WHAT TO DO. In the records below, find the line holding "Online [373, 41, 415, 58]" and the line holding "12 WRZEŚNIA 2025 (40, 101)". Set down both, with every line between them, exactly.

──────── DATASET ────────

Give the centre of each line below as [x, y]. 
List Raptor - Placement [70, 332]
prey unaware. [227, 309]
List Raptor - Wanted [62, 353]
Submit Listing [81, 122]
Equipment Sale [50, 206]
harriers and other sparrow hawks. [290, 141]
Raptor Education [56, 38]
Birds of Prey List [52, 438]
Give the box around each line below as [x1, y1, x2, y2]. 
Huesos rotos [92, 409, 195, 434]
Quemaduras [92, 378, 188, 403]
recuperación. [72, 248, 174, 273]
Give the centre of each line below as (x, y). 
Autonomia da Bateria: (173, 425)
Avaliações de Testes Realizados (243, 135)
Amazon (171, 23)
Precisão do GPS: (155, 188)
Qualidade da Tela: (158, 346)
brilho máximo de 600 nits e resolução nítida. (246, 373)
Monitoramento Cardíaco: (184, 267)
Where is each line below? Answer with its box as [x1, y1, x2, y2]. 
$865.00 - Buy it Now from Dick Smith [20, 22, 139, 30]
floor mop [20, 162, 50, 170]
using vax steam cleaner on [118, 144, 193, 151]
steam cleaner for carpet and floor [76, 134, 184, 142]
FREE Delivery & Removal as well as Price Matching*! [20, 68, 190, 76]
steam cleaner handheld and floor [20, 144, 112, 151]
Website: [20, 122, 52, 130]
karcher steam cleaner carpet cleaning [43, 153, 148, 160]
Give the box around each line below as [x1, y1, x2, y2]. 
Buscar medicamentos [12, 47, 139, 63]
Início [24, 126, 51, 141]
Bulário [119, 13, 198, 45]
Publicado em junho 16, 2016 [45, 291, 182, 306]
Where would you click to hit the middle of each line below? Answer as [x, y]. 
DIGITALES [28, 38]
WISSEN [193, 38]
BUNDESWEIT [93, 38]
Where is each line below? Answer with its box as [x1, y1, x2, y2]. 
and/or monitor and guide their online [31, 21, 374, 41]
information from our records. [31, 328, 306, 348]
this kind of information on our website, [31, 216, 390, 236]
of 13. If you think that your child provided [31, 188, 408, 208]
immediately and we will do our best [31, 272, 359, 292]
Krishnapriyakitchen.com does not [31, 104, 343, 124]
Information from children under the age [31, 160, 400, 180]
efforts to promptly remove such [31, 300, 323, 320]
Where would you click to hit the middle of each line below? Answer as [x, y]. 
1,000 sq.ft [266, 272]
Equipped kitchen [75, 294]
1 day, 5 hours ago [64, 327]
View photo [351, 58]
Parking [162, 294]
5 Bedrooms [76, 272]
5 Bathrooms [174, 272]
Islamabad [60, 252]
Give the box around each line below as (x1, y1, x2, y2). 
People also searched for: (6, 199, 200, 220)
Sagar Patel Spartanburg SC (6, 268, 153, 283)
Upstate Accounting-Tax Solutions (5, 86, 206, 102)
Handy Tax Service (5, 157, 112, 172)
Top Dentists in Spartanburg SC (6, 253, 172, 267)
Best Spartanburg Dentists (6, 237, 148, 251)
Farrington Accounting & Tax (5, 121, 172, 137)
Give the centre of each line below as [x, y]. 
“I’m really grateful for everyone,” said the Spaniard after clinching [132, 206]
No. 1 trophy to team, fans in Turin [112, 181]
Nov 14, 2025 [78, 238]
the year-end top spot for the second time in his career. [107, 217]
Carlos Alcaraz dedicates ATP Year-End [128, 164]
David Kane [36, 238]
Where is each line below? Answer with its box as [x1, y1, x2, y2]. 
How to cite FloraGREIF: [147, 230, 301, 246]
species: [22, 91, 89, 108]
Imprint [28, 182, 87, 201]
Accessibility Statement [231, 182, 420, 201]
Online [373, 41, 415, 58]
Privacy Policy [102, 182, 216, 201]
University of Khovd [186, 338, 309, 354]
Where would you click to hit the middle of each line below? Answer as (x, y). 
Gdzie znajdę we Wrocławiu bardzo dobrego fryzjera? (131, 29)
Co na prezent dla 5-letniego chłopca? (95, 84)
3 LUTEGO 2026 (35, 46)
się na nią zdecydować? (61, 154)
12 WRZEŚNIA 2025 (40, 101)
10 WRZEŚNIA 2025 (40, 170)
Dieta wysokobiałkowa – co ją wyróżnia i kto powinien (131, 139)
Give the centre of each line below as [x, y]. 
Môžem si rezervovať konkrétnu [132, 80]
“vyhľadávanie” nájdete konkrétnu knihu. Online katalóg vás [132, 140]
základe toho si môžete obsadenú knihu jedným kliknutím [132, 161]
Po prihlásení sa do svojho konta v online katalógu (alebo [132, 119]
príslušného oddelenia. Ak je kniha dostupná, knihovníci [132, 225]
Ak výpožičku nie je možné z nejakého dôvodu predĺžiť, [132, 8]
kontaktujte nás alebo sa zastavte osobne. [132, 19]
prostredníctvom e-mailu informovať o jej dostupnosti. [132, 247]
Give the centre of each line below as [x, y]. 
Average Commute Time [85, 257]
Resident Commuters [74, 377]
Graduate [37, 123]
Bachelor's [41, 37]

────────
──────── DATASET ────────

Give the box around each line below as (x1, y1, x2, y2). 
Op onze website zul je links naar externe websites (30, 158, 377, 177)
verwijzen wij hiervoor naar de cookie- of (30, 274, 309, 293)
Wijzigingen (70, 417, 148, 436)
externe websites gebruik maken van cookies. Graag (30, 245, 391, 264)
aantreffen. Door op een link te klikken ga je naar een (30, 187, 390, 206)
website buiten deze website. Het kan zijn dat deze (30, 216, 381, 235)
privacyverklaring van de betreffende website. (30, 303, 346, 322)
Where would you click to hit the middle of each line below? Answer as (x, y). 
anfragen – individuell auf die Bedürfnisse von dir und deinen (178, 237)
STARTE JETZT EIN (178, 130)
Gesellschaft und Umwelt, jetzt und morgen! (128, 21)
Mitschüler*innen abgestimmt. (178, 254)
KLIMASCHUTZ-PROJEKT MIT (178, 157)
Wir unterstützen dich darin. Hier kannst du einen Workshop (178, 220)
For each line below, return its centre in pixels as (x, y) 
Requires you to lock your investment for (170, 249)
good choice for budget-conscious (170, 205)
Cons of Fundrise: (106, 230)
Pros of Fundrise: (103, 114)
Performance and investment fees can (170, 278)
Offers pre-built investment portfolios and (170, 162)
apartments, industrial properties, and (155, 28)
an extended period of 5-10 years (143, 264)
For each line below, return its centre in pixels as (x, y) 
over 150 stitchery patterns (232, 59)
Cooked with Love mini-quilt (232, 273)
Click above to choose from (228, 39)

────────

COMPLETED EXERCISE.
Online [373, 41, 415, 58]
Privacy Policy [102, 182, 216, 201]
University of Khovd [186, 338, 309, 354]
Where would you click to hit the middle of each line below? Answer as (x, y). 
Gdzie znajdę we Wrocławiu bardzo dobrego fryzjera? (131, 29)
Co na prezent dla 5-letniego chłopca? (95, 84)
3 LUTEGO 2026 (35, 46)
się na nią zdecydować? (61, 154)
12 WRZEŚNIA 2025 (40, 101)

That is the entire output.